Случится ли в городе несчастье, пестреют ли газеты тревожными заголовками --
ко мне это не имело никакого отношения. Праздничные шествия чередовались с
похоронными процессиями; шумели рынки, давались концерты -- зачем? для чего?
Я бросался прочь из города, бродил по лесам, по холмам и дорогам, и вокруг
меня в безропотной скорби молчали луга, деревья, поля, смотрели на меня в
немой мольбе и словно порывались что-то сказать, побежать мне навстречу,
поприветствовать меня. Безмолвные и недвижные, они ничего не могли мне
сказать, и я понимал их муки и сострадал им, ибо не мог принести им
избавления.
Я отправился к доктору, вручил ему пространное описание своих мук, а
также поведал ему о них на словах. Он слушал, читал, расспрашивал и
осматривал меня.
-- Здоровью вашему можно лишь позавидовать, -- объявил он наконец. --
Организм ваш в полном порядке. Постарайтесь развлечь себя чтением или
музыкой.
-- По роду своей деятельности я ежедневно прочитываю массу новых вещей.

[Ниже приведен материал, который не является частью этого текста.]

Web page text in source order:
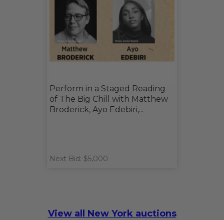
Perform in a Staged Reading
of The Big Chill with Matthew
Broderick, Ayo Edebiri,...
Next Bid: $5,000
View all New York auctions
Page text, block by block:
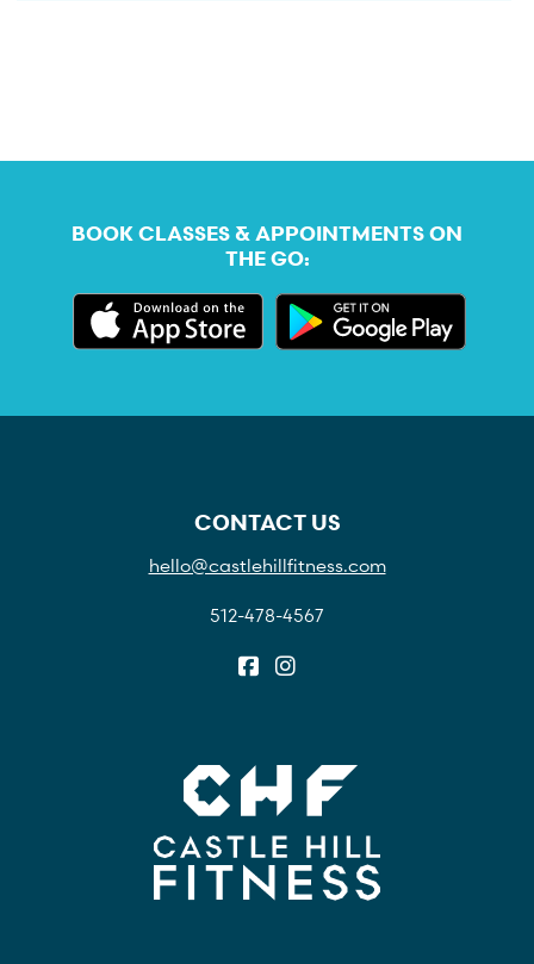
BOOK CLASSES & APPOINTMENTS ON
THE GO:
CONTACT US
hello@castlehillfitness.com
512-478-4567
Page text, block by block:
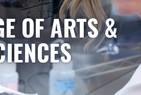
OF ARTS &
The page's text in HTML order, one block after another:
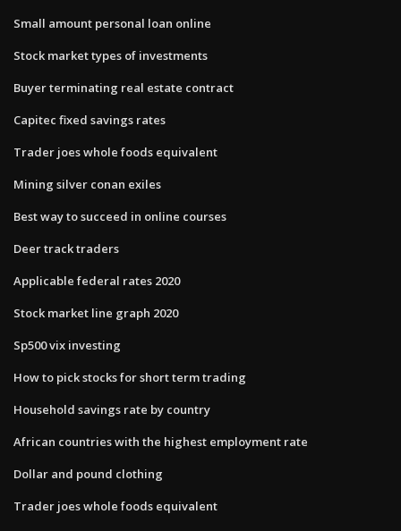
Small amount personal loan online
Stock market types of investments
Buyer terminating real estate contract
Capitec fixed savings rates
Trader joes whole foods equivalent
Mining silver conan exiles
Best way to succeed in online courses
Deer track traders
Applicable federal rates 2020
Stock market line graph 2020
Sp500 vix investing
How to pick stocks for short term trading
Household savings rate by country
African countries with the highest employment rate
Dollar and pound clothing
Trader joes whole foods equivalent
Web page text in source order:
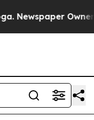
Newspaper Owner

-- Во всяком случае вам следовало бы больше времени проводить на свежем
воздухе и не забывать о движении.
-- Я каждый день гуляю от двух до трех часов, а во время отпуска -- по
меньшей мере в два раза дольше.
-- Тогда вам необходимо заставить себя бывать на людях. Вы подвергаете
себя опасности стать мизантропом.
-- Разве это так уж важно?
-- Это очень важно. Чем меньше ваша потребность в общении, тем сильнее
вы должны принуждать себя бывать в обществе. Состояние ваше -- пока еще не
болезнь и не вызывает у меня серьезных опасений. Однако если вы не
прекратите пассивно праздничать, то в конце концов в один прекрасный день
можете потерять душевное равновесие.
Доктор оказался человеком понятливым и доброжелательным. Ему стало жаль
меня. Он рекомендовал меня одному ученому, в доме которого постоянно
собиралось широкое общество и царила оживленная духовная и литературная
жизнь. Я отправился туда. Мое имя там было известно; встретили меня любезно,
почти сердечно, и вскоре я стал в этом доме частым гостем.